(Data extracted from a collection)
>>

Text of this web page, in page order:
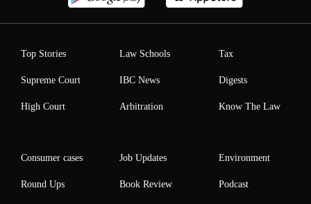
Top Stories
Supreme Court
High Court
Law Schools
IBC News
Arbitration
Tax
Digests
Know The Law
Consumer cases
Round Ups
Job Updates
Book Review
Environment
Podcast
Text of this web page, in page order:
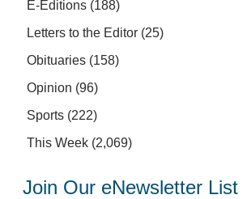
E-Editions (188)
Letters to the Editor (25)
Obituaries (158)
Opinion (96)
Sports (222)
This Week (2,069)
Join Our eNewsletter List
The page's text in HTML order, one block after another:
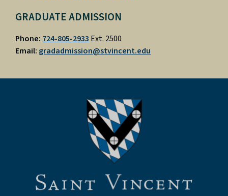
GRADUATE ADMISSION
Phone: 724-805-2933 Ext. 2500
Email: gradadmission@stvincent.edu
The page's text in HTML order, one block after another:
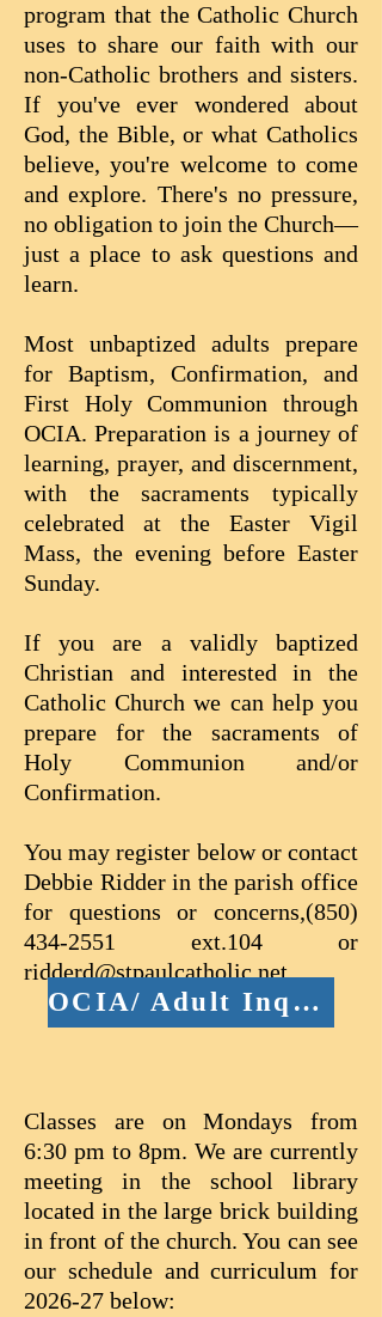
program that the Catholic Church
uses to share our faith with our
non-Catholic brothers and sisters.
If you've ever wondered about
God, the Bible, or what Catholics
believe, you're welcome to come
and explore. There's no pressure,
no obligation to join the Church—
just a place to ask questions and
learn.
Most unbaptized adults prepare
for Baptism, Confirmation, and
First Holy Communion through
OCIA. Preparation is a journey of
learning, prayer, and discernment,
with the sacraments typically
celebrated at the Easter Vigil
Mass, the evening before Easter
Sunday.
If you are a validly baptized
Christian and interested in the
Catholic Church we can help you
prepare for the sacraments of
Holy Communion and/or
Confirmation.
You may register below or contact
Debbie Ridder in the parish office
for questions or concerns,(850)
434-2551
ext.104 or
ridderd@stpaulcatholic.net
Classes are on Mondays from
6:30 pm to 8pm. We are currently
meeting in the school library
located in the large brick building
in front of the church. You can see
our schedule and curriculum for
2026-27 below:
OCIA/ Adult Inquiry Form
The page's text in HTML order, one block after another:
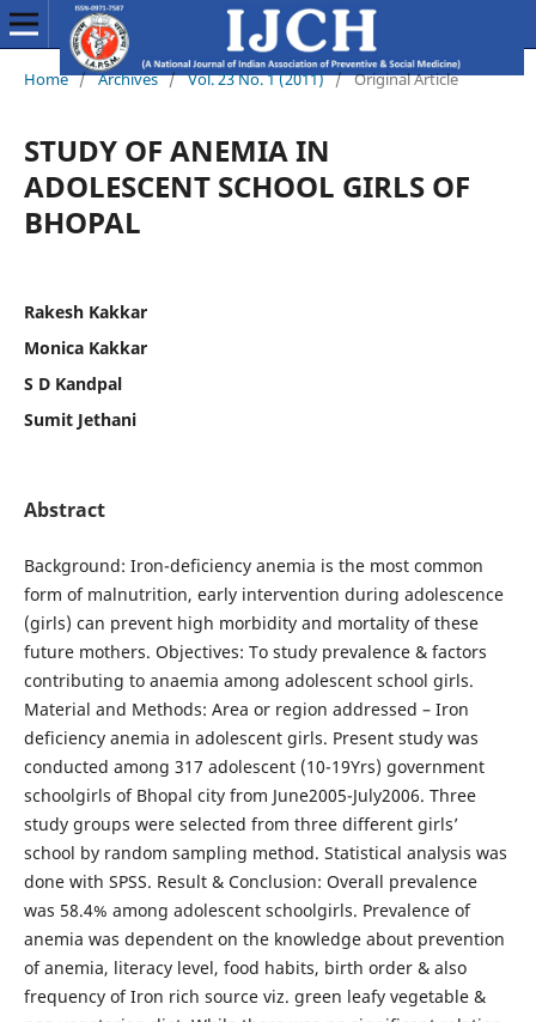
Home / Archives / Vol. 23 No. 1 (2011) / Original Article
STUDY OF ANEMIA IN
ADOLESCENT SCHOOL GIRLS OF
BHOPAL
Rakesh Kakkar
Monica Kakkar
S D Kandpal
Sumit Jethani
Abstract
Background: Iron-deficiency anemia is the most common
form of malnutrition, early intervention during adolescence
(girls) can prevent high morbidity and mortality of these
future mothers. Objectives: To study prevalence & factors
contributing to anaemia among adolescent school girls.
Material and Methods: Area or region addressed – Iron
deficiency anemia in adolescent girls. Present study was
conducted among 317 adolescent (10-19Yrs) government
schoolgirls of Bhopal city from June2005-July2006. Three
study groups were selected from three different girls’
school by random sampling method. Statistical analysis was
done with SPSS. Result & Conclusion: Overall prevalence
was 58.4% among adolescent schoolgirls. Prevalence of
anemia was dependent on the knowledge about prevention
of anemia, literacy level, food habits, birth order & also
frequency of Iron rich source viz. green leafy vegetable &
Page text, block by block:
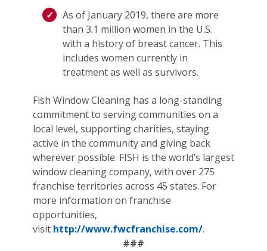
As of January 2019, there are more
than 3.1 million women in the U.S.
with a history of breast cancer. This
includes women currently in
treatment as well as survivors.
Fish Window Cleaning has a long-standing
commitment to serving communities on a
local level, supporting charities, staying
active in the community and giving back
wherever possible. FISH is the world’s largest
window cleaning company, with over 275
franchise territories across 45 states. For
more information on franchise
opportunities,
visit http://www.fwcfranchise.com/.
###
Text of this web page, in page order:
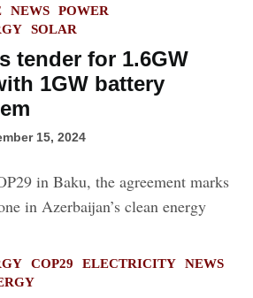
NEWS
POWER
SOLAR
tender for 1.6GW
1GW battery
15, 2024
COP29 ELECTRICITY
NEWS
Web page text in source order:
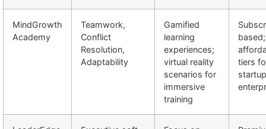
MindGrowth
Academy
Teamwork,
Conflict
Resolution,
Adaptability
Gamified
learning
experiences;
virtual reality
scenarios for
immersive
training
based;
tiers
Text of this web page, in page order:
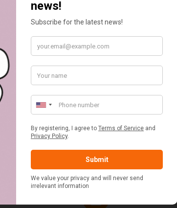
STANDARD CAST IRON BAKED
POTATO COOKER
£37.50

<<

For this exercise, please output exactly the lines above starting at the line with "for questions or concerns,(850)" and ending at the line with "our schedule and curriculum for", ends included.

for questions or concerns,(850)
434-2551
ext.104 or
ridderd@stpaulcatholic.net
Classes are on Mondays from
6:30 pm to 8pm. We are currently
meeting in the school library
located in the large brick building
in front of the church. You can see
our schedule and curriculum for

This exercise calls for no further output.